§ Problem to work on
The records that follow are to be repeated in full, with no pictures retained.

§ Records
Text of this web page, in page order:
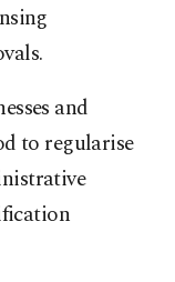
and
to regularise
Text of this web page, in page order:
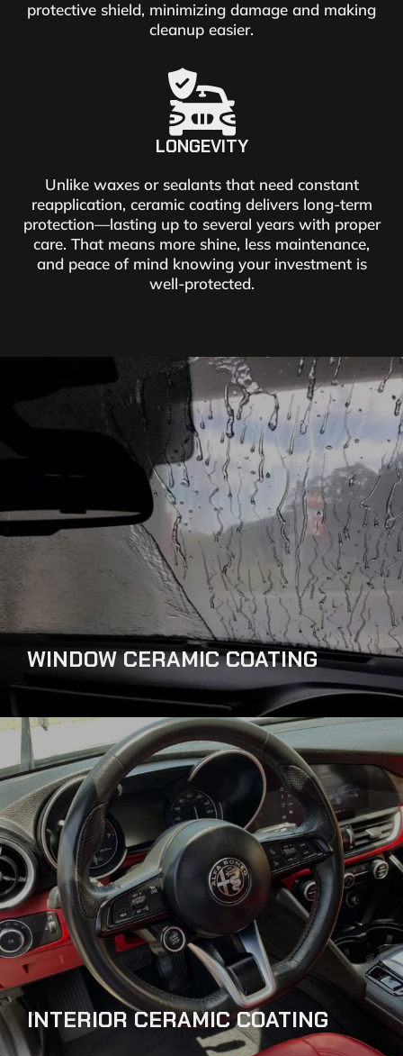
protective shield, minimizing damage and making
cleanup easier.
LONGEVITY
Unlike waxes or sealants that need constant
reapplication, ceramic coating delivers long-term
protection—lasting up to several years with proper
care. That means more shine, less maintenance,
and peace of mind knowing your investment is
well-protected.
WINDOW CERAMIC COATING
INTERIOR CERAMIC COATING
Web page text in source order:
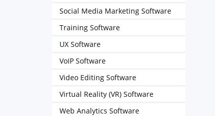
Social Media Marketing Software
Training Software
UX Software
VoIP Software
Video Editing Software
Virtual Reality (VR) Software
Web Analytics Software

§ Exercise response
Text of this web page, in page order:
and
to regularise
Text of this web page, in page order:
protective shield, minimizing damage and making
cleanup easier.
LONGEVITY
Unlike waxes or sealants that need constant
reapplication, ceramic coating delivers long-term
protection—lasting up to several years with proper
care. That means more shine, less maintenance,
and peace of mind knowing your investment is
well-protected.
WINDOW CERAMIC COATING
INTERIOR CERAMIC COATING
Web page text in source order:
Social Media Marketing Software
Training Software
UX Software
VoIP Software
Video Editing Software
Virtual Reality (VR) Software
Web Analytics Software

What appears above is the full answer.